Because he went there, Timothy would too.
“I’m disappointed, Wyler, because you’re selfish.”
He blinked.
Okay, he wasn’t expecting that.
“For not wanting to suffer? For not wanting to make my family watch me be sick from the chemo? That makes me selfish?”
Timothy focused on the man, and he was honest with his son.
“It makes you selfish because you lured them here. You brought them here when their time in other places was important.”
Wyler said nothing.
So, his father continued.
“I can watch you all from the Happy Hunting Grounds. I can check in on all of you. I follow the Raven to make sure she’s safe. What makes this selfish of you is that it endangers your family. I understand not wanting to suffer, but they are suffering in your place. They are carrying the burden that is yours to carry.”
He stood there.
“You left DC and came here, which is your right, but how you did it, Wyler…of course, she’d follow. The Raven is trying to keep you around so your grandchildren can have you. You’re the last of the fathers in her life. She’s trying to keep a grandfather here for the kids. Someone has to show them how to hunt, and be Native—even the ones who don’t have a drop of our blood in them.

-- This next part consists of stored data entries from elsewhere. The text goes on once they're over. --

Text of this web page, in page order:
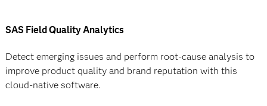
SAS Field Quality Analytics
Detect emerging issues and perform root-cause analysis to
improve product quality and brand reputation with this
cloud-native software.
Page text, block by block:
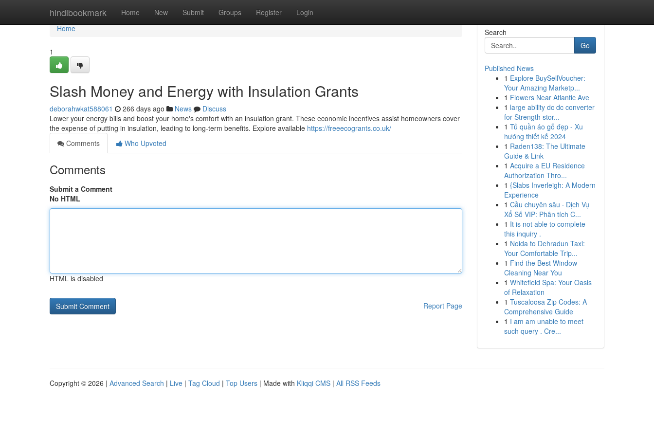
hindibookmark Home New Submit Groups Register Login
Home
Home
1
Slash Money and Energy with Insulation Grants
deborahwkat588061 266 days ago News
Discuss
Lower your energy bills and boost your home's comfort with an insulation grant. These economic incentives assist homeowners cover
the expense of putting in insulation, leading to long-term benefits. Explore available https://freeecogrants.co.uk/
Comments
Who Upvoted
Comments
Submit a Comment
No HTML
HTML is disabled
Report Page
Search
Go
Published News
1 Explore BuySellVoucher:
Your Amazing Marketp...
1 Flowers Near Atlantic Ave
1 large ability dc dc converter
for Strength stor...
1 Tủ quần áo gỗ đẹp - Xu
hướng thiết kế 2024
1 Raden138: The Ultimate
Guide & Link
1 Acquire a EU Residence
Authorization Thro...
1 {Slabs Inverleigh: A Modern
Experience
1 Cầu chuyên sâu · Dịch Vụ
Xổ Số VIP: Phân tích C...
1 It is not able to complete
this inquiry .
1 Noida to Dehradun Taxi:
Your Comfortable Trip...
1 Find the Best Window
Cleaning Near You
1 Whitefield Spa: Your Oasis
of Relaxation
1 Tuscaloosa Zip Codes: A
Comprehensive Guide
1 I am am unable to meet
such query . Cre...
Copyright © 2026 | Advanced Search | Live | Tag Cloud | Top Users | Made with Kliqqi CMS | All RSS Feeds
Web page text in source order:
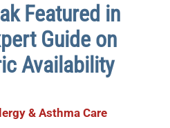
Featured in
Guide on
Availability
& Asthma Care
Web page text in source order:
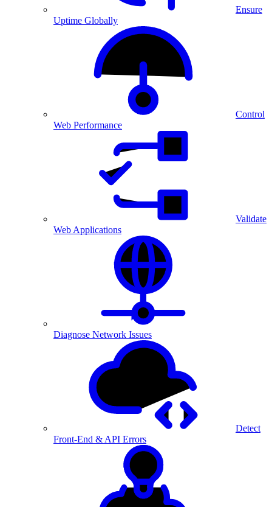
Ensure
Uptime Globally
Control
Web Performance
Validate
Web Applications
Diagnose Network Issues
Detect
Front-End & API Errors
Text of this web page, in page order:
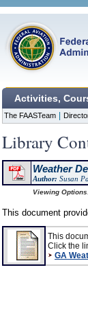
Activities,
The FAASTeam
Library
Weather
Author: Susan
Viewing
This document
This
Click the
GA
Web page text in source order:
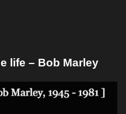
life – Bob Marley
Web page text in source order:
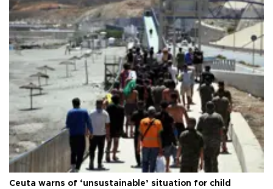
Ceuta warns of ‘unsustainable’ situation for child
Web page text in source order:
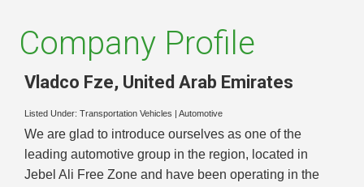
Company Profile
Vladco Fze, United Arab Emirates
Listed Under: Transportation Vehicles Automotive
We are glad to introduce ourselves as one of the
leading automotive group in the region, located in
Jebel Ali Free Zone and have been operating in the
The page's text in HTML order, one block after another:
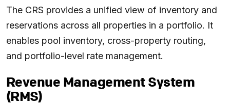
The CRS provides a unified view of inventory and
reservations across all properties in a portfolio. It
enables pool inventory, cross-property routing,
and portfolio-level rate management.
Revenue Management System
(RMS)
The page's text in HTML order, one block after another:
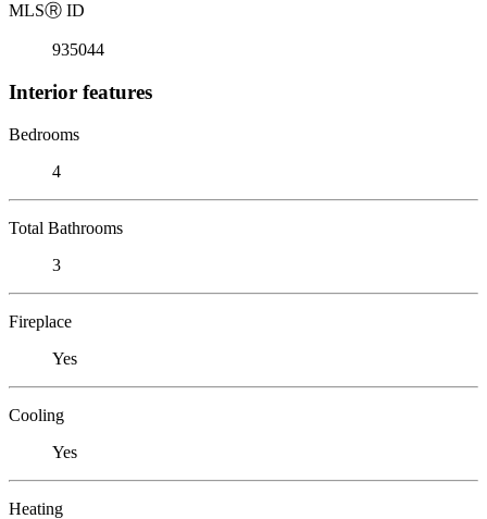
MLSⓇ ID
935044
Interior features
Bedrooms
4
Total Bathrooms
3
Fireplace
Yes
Cooling
Yes
Heating
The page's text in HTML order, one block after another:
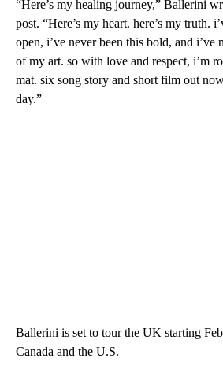
“Here’s my healing journey,” Ballerini
post. “Here’s my heart. here’s my truth.
open, i’ve never been this bold, and i’ve
of my art. so with love and respect, i’m
mat. six song story and short film out
day.”
Ballerini is set to tour the UK starting
Canada and the U.S.
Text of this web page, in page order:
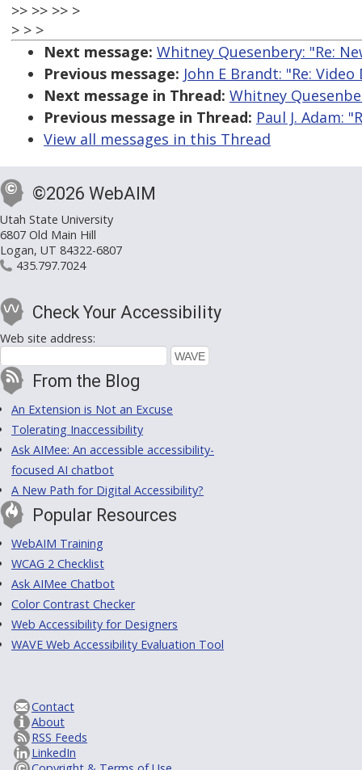
>> >> >> >
> > >
Next message: Whitney Quesenbery: "Re:
Previous message: John E Brandt: "Re:
Next message in Thread: Whitney
Previous message in Thread: Paul J. Adam:
View all messages in this Thread
©2026 WebAIM
Utah State University
6807 Old Main Hill
Logan, UT 84322-6807
435.797.7024
Check Your Accessibility
Web site address:
From the Blog
An Extension is Not an Excuse
Tolerating Inaccessibility
Ask AIMee: An accessible accessibility-
focused AI chatbot
A New Path for Digital Accessibility?
Popular Resources
WebAIM Training
WCAG 2 Checklist
Ask AIMee Chatbot
Color Contrast Checker
Web Accessibility for Designers
WAVE Web Accessibility Evaluation Tool
Contact
About
RSS Feeds
LinkedIn

Their lives in the future will depend on what they learn now.”
Wyler did feel guilty about that.
“They need your wisdom, passed down from me from my father. They need more than FBI rules and regulations. What they need is guidance. With each time you sit and make them cookies, you share the stories that will help them become who they are meant to be.”
Timothy waved his hand, and the branches of the tree swayed to make room for them.
“Charlie will take over for her mother one day. When Elizabeth is no longer saving the world, she will have to carry that burden.”
His eyes got huge.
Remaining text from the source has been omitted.